I have a list of xml and a for loop that flattens the xml into a pandas dataframe.
The for loop works perfectly fine but is taking very long to flatten the xml, which is getting larger as time goes on.
How do I wrap the below for-loop in executor.map
to spread the work load among different cores? I am following this article https://medium.com/@ageitgey/quick-tip-speed-up-your-python-data-processing-scripts-with-process-pools-cf275350163a
for loop to flatten xml:
df1 = pd.DataFrame()
for i in lst:
print('i am working')
soup = BeautifulSoup(i, "xml")
# Get Attributes from all nodes
attrs = []
for elm in soup(): # soup() is equivalent to soup.find_all()
attrs.append(elm.attrs)
# Since you want the data in a dataframe, it makes sense for each field to be a new row consisting of all the other node attributes
fields_attribute_list= [x for x in attrs if 'Id' in x.keys()]
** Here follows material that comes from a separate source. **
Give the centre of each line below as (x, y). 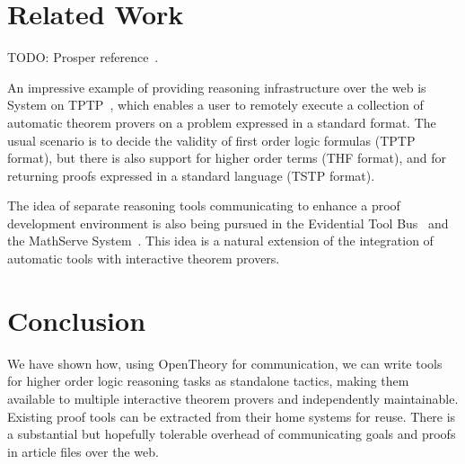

other_attribute_list = [x for x in attrs if 'Id' not in x.keys() and x != {}]
# Make a single dictionary with the attributes of all nodes except for the `Field` nodes.
attribute_dict = {}
for d in other_attribute_list:
for k, v in d.items():
attribute_dict.setdefault(k, v)
# Update each field row with attributes from all other nodes.
full_list = []
for field in fields_attribute_list:
field.update(attribute_dict)
full_list.append(field)
# Make Dataframe
df = pd.DataFrame(full_list)
df1 = df1.append(df)
Does the for loop need to be transformed into a function?